Would you find each line in the entries below with the string "that" and copy it?

[Data extracted from a collection]
= = = =

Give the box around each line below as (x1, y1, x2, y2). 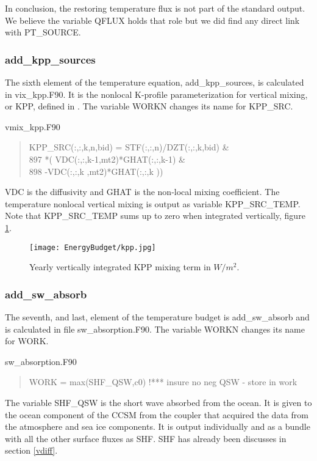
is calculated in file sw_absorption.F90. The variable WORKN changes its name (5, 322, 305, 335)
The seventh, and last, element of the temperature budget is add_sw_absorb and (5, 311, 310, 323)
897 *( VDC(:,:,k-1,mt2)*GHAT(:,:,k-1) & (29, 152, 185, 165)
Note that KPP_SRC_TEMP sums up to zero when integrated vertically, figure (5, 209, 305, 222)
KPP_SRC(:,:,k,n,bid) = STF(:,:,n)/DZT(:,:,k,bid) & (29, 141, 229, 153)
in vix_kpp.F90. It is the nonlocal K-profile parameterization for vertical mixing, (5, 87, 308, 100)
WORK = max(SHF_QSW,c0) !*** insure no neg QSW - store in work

= = = =

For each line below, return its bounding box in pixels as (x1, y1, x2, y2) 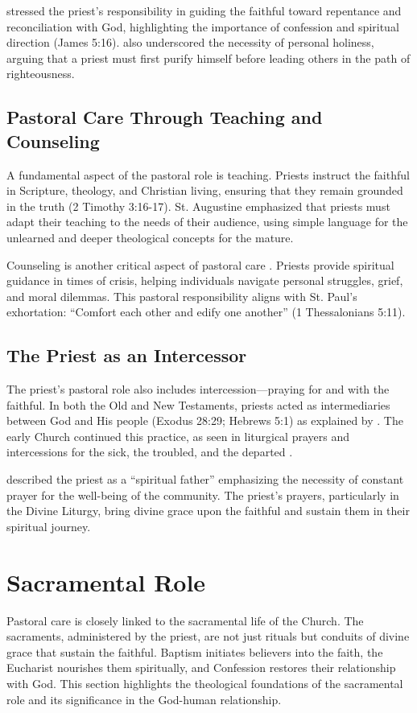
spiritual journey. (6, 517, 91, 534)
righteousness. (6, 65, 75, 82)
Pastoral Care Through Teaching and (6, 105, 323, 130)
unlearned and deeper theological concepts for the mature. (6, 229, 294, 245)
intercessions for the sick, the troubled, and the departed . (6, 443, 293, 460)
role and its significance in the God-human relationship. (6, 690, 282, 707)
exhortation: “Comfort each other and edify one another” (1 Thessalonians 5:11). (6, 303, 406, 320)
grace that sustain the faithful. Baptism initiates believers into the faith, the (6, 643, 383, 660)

= = = =

REPLY
Note that KPP_SRC_TEMP sums up to zero when integrated vertically, figure (5, 209, 305, 222)
grace that sustain the faithful. Baptism initiates believers into the faith, the (6, 643, 383, 660)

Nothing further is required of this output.